International Journal of Lightweight Materials and Manufacture (Jun 2022)
Modeling of pin shape effects in bobbin tool FSW
Abstract
The Coupled Eulerian-Lagrangian (CEL) technique is used for numerical modeling of the bobbin tool friction stir welding (BTFSW) of magnesium alloy. Temperature and force history curves are used to validate the numerical model. To investigate the impacts of pin shapes, researchers used a variety of tools with square, trigonal, inward conical, hexagonal, and outward conical pin shapes. The material flow data demonstrate that the material goes from the advancing side (AS) to the retreating side (RS) in the pin-driven zone. In contrast, in the shoulder-driven zone, the material moves in the opposite direction. Although the trigonal pin moves a larger volume of material by involving the most extended sweeping lever, the hexagonal pin generates the most uniform material coalescence. The inward conical pin is weak in producing adequate material flow, causing the generation of tunnel cavity defects.
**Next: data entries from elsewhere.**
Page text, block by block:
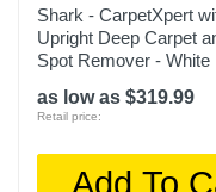
Shark - CarpetXpert
Upright Deep Carpet
Spot Remover - White
as low as $319.99
Retail price:
Add To

On the contrary, a subsidiary material flow made by the outward conical pin enhances the coalescence. The stir zones’ general shapes, resulted from the numerical model, are compared with the empirical observations via the cross-section macro-images along with the microhardness variation curves. The axial force is almost zero in BTFSW; however, the traverse force is very much higher than the regular FSW. In the pins with edges, the traverse force increases by addition of the edges, and the outward conical tool pin generates the highest force value.